■ The task
Copy the records that follow exactly as written, but not their pictures.

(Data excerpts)
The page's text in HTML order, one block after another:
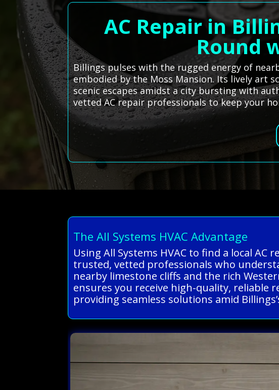
AC Repair in
Round
Billings pulses with the rugged energy of
embodied by the Moss Mansion. Its lively art
scenic escapes amidst a city bursting with
vetted AC repair professionals to keep your
The All Systems HVAC Advantage
Using All Systems HVAC to find a local
trusted, vetted professionals who
nearby limestone cliffs and the rich
ensures you receive high-quality, reliable
providing seamless solutions amid
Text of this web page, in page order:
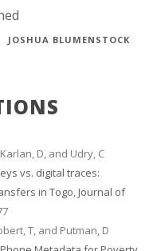
JOSHUA BLUMENSTOCK
D, and Udry, C
vs. digital traces:
in Togo, Journal of
T, and Putman, D
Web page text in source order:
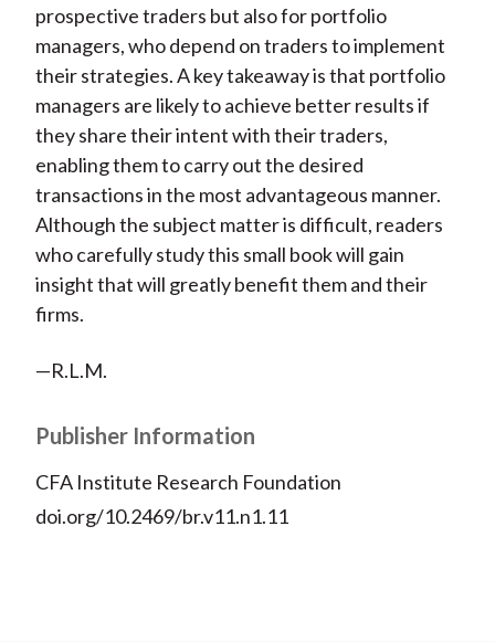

■ Answer space
The page's text in HTML order, one block after another:
AC Repair in
Round
Billings pulses with the rugged energy of
embodied by the Moss Mansion. Its lively art
scenic escapes amidst a city bursting with
vetted AC repair professionals to keep your
The All Systems HVAC Advantage
Using All Systems HVAC to find a local
trusted, vetted professionals who
nearby limestone cliffs and the rich
ensures you receive high-quality, reliable
providing seamless solutions amid
Text of this web page, in page order:
JOSHUA BLUMENSTOCK
D, and Udry, C
vs. digital traces:
in Togo, Journal of
T, and Putman, D
Web page text in source order:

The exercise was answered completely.